:: Work item ::
Below are records; report how many of their lines contain the word "furniture", giving only the number.

Recorded data:
======

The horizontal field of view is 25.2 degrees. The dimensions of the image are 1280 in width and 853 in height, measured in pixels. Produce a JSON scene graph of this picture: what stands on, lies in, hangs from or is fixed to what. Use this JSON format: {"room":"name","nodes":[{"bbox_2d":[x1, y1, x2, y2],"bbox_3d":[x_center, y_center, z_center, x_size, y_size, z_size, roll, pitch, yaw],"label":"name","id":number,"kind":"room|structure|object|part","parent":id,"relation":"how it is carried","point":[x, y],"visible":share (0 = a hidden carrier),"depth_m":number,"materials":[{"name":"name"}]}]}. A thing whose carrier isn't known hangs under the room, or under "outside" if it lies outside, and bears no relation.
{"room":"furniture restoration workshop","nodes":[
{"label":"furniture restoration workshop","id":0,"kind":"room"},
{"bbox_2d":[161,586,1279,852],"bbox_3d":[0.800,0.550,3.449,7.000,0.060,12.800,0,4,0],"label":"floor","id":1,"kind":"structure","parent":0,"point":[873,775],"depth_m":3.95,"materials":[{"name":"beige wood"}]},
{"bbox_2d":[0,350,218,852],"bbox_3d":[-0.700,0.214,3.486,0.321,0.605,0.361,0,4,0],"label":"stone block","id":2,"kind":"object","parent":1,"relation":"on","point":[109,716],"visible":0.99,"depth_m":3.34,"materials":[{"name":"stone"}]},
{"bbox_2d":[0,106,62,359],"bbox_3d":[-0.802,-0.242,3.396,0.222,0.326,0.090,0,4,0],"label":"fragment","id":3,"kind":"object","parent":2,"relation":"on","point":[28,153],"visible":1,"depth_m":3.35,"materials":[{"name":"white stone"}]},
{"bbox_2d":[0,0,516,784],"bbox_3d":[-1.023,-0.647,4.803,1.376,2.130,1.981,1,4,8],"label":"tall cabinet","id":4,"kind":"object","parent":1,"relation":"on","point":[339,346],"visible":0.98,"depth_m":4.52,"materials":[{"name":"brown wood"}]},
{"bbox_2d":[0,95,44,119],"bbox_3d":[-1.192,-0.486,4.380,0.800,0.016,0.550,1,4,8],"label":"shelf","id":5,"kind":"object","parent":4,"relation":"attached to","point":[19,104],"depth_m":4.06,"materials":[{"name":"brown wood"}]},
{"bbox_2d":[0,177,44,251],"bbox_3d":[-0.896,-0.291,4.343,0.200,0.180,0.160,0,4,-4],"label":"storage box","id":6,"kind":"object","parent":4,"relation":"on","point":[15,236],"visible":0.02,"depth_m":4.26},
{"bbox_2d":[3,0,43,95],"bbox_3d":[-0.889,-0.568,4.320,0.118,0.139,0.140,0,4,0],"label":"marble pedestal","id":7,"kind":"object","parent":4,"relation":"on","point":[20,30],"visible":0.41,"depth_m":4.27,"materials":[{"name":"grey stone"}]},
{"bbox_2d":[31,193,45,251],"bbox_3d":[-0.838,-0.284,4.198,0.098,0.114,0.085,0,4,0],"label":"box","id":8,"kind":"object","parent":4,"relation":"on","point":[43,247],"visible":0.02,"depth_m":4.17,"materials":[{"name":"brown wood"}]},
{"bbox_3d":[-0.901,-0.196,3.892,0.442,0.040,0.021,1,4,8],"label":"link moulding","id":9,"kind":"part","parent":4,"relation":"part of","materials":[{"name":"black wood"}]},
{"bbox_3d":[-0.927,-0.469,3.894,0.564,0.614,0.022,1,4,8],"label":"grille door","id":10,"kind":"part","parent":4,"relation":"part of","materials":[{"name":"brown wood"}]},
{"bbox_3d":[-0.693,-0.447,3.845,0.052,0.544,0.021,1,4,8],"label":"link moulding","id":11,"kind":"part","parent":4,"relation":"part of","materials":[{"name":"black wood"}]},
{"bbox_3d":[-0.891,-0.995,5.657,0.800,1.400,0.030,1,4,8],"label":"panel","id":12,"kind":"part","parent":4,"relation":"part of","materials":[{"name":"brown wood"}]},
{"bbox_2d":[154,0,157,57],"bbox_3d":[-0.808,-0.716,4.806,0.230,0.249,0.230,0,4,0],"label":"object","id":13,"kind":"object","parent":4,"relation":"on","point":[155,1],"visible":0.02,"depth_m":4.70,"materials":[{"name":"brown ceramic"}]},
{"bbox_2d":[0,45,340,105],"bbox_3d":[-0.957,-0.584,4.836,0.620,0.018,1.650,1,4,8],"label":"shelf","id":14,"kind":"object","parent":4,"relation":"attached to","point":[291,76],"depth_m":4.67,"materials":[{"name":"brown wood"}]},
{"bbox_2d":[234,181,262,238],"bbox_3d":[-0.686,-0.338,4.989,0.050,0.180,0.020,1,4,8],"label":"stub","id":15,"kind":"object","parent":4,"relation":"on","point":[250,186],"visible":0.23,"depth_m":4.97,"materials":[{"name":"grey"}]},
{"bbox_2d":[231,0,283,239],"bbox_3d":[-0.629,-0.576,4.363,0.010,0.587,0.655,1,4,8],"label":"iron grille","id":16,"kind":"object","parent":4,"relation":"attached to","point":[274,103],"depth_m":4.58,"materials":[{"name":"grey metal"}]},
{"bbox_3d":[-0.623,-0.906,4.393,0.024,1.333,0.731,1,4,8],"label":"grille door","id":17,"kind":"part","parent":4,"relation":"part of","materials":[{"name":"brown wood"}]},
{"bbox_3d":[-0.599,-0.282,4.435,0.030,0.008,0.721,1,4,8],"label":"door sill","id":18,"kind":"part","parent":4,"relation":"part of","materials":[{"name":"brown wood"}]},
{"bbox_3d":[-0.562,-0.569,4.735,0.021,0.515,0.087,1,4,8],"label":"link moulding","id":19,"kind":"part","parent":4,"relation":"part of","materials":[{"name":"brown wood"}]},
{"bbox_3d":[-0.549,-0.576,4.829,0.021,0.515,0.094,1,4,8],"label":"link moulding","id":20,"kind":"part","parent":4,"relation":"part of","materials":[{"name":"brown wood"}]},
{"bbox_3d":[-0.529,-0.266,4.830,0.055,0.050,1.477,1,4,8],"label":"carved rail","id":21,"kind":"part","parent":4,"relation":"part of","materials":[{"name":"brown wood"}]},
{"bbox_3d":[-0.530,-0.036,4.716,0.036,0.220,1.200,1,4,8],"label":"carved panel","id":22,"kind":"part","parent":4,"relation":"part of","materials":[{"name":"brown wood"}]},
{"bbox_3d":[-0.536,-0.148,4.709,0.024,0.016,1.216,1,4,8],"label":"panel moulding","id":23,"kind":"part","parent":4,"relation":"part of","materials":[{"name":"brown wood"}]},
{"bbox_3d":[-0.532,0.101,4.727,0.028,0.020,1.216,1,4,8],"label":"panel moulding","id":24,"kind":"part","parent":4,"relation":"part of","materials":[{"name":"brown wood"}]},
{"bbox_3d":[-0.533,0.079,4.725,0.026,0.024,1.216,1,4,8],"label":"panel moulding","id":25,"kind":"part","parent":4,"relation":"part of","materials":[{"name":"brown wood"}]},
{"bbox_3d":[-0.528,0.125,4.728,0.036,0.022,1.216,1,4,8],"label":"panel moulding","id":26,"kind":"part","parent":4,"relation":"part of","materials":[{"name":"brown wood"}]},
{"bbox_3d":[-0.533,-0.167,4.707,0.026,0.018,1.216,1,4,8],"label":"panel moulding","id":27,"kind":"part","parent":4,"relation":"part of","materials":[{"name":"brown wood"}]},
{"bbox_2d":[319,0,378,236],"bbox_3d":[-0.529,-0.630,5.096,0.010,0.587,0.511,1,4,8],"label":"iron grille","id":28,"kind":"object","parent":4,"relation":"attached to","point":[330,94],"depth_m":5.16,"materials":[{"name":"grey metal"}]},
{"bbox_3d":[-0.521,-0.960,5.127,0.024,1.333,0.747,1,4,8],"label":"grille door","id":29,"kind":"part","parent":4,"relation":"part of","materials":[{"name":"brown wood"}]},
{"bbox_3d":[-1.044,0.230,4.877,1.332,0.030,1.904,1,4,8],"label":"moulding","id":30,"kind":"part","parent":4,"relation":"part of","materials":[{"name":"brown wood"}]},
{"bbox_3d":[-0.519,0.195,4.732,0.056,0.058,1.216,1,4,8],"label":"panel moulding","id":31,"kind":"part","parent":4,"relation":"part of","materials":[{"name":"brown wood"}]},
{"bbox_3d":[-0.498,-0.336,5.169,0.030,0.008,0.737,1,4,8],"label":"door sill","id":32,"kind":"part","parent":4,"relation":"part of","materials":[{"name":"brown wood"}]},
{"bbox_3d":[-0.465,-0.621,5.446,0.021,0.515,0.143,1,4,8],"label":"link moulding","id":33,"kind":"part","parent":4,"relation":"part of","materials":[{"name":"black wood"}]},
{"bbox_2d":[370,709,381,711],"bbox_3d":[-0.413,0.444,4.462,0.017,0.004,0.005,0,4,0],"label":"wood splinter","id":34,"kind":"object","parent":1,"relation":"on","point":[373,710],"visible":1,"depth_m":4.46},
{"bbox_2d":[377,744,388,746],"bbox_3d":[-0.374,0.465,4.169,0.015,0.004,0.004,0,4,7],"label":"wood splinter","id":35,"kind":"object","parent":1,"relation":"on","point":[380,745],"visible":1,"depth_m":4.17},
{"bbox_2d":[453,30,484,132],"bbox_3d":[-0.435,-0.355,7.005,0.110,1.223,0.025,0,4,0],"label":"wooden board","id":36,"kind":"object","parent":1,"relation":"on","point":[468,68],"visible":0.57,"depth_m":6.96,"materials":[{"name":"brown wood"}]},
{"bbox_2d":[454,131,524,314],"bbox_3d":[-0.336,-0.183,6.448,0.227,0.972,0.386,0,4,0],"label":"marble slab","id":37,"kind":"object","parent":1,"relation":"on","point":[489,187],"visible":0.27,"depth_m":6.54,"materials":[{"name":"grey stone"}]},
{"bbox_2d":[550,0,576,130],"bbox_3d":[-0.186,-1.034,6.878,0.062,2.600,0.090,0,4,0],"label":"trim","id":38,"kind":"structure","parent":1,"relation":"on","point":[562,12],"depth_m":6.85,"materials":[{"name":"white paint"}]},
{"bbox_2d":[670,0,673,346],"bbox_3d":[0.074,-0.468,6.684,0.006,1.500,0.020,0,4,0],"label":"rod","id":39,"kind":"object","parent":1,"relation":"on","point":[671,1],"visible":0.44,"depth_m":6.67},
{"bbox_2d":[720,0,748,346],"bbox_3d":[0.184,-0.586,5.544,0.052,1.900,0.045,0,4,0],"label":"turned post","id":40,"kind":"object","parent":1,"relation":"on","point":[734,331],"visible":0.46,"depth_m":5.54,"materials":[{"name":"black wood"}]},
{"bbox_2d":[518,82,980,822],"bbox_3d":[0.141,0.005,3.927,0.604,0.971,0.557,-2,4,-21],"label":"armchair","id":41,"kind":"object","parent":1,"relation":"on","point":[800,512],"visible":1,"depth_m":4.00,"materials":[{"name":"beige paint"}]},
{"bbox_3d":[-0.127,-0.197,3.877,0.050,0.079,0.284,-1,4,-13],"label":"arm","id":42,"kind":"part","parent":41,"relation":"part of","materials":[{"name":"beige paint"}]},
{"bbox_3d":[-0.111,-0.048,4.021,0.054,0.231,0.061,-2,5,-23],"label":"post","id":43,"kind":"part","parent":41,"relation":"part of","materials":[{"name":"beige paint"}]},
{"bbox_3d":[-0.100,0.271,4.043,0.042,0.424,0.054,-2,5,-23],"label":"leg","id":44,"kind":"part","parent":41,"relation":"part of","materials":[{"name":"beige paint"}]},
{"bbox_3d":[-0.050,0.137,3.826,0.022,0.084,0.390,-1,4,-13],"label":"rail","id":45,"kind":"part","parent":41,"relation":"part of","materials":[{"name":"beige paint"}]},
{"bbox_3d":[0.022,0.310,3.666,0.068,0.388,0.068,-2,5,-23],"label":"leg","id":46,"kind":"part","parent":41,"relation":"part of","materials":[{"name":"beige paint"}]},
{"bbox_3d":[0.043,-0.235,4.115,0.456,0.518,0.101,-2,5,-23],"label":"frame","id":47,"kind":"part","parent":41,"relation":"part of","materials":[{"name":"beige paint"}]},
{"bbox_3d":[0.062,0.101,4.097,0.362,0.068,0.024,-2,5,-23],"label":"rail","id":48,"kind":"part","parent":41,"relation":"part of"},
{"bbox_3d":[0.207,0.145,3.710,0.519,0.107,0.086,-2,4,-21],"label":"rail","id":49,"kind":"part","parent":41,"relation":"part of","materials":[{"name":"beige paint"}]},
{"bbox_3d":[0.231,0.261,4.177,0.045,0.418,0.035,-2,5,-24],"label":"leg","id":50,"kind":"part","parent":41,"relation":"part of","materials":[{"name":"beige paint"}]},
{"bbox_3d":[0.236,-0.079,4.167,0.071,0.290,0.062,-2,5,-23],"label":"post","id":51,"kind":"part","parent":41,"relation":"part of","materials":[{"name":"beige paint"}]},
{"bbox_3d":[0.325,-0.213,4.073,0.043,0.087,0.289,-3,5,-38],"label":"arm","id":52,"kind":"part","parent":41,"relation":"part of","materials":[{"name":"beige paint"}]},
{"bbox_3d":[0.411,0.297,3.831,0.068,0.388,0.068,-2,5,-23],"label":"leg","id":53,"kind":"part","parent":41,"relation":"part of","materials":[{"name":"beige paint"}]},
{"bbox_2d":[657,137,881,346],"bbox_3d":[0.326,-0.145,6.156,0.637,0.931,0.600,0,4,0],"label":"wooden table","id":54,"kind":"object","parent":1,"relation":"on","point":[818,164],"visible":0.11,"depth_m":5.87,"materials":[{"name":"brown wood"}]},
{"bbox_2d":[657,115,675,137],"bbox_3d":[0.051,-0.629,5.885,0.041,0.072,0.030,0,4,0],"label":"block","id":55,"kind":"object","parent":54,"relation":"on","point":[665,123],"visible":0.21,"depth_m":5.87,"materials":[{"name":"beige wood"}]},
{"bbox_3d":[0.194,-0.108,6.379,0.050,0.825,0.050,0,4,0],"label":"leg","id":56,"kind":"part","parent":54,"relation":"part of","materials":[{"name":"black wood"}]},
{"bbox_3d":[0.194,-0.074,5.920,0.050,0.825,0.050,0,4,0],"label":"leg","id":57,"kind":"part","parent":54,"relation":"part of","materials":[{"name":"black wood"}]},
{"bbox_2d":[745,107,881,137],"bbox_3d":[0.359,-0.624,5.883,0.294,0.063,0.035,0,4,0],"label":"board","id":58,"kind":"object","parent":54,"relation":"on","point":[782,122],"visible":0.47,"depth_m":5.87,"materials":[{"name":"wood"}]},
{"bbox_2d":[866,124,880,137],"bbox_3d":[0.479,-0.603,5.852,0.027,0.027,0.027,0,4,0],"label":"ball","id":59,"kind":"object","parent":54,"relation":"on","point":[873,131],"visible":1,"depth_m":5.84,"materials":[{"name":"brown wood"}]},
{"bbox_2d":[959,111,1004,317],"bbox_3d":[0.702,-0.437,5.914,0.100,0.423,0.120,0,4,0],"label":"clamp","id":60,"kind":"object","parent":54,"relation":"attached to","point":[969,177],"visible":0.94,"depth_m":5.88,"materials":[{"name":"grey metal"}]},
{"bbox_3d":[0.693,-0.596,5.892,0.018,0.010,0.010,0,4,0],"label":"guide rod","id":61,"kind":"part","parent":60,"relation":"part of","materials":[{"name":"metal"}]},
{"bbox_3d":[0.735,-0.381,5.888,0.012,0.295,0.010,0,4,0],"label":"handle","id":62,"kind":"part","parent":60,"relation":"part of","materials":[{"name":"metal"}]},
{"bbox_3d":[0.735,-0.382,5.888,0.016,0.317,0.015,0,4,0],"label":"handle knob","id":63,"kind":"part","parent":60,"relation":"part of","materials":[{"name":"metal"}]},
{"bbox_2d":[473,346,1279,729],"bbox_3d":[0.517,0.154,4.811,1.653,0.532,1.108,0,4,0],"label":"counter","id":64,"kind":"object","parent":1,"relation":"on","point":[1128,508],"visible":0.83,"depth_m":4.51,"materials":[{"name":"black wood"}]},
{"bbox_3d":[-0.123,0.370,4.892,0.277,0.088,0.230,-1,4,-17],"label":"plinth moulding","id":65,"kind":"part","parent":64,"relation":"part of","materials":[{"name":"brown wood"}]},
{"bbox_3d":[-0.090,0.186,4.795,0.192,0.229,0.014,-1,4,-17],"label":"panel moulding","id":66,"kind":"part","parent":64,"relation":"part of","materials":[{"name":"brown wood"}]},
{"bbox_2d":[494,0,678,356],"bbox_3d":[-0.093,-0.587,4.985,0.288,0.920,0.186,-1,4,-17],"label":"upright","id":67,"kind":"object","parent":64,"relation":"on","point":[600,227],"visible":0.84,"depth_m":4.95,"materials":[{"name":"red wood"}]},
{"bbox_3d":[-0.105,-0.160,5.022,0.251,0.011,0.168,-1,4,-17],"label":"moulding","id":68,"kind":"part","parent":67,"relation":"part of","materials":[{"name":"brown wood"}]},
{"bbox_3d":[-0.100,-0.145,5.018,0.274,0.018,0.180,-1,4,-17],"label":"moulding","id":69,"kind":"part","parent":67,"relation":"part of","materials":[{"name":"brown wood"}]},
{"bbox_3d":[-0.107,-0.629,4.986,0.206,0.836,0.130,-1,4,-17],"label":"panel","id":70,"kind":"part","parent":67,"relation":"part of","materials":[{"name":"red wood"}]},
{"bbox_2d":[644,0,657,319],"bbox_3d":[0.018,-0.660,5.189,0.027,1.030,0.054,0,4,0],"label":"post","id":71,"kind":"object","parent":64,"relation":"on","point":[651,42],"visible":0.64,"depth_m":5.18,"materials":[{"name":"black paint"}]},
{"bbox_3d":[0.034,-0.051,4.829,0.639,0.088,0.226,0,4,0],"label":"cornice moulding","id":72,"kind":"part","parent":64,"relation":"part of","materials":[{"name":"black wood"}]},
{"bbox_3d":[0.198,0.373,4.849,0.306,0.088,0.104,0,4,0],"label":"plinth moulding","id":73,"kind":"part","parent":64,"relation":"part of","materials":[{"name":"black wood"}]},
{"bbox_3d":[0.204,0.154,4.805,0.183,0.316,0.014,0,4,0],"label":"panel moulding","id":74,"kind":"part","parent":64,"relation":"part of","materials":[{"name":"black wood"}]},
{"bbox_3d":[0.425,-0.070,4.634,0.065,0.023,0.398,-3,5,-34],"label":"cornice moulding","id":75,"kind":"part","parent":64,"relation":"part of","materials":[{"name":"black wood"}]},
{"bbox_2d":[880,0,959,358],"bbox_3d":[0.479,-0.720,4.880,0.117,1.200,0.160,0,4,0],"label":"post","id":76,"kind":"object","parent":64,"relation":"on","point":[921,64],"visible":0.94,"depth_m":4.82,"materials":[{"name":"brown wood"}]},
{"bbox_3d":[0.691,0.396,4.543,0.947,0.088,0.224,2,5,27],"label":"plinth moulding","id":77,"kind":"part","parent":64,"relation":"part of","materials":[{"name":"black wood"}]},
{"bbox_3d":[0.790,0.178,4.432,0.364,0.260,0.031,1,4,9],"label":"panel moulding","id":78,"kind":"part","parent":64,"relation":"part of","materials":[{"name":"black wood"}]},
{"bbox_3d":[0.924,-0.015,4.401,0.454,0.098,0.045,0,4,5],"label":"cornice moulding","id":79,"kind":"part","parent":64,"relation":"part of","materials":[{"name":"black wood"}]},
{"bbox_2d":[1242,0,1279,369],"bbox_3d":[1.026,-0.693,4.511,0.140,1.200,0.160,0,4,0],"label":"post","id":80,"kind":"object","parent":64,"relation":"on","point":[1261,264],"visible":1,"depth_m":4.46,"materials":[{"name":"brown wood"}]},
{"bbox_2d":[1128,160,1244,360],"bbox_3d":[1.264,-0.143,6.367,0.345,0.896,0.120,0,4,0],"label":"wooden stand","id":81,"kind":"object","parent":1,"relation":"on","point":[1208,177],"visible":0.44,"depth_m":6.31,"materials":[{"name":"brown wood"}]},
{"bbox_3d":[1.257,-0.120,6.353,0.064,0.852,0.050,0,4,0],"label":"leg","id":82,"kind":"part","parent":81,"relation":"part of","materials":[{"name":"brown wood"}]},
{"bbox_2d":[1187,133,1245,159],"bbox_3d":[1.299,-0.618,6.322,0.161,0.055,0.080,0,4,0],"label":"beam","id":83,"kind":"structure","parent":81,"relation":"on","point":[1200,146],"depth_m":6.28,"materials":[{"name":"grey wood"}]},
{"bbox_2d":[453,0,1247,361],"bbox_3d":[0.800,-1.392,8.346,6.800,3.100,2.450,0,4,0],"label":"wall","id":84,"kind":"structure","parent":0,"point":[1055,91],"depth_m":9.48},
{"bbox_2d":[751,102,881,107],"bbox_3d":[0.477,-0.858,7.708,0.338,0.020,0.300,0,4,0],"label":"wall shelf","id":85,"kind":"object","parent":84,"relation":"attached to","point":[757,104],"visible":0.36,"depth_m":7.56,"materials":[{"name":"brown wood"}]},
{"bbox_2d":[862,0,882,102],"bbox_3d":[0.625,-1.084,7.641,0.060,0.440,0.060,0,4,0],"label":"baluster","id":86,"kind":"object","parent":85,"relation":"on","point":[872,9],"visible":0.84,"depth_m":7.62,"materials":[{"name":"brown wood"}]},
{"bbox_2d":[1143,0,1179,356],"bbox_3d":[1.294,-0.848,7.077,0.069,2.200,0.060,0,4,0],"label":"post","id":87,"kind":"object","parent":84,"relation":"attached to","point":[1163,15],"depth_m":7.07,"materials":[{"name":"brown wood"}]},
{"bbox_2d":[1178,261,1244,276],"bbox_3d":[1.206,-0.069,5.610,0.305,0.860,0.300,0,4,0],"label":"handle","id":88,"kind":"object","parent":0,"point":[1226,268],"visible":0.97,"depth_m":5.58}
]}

======

:: Written solution ::
2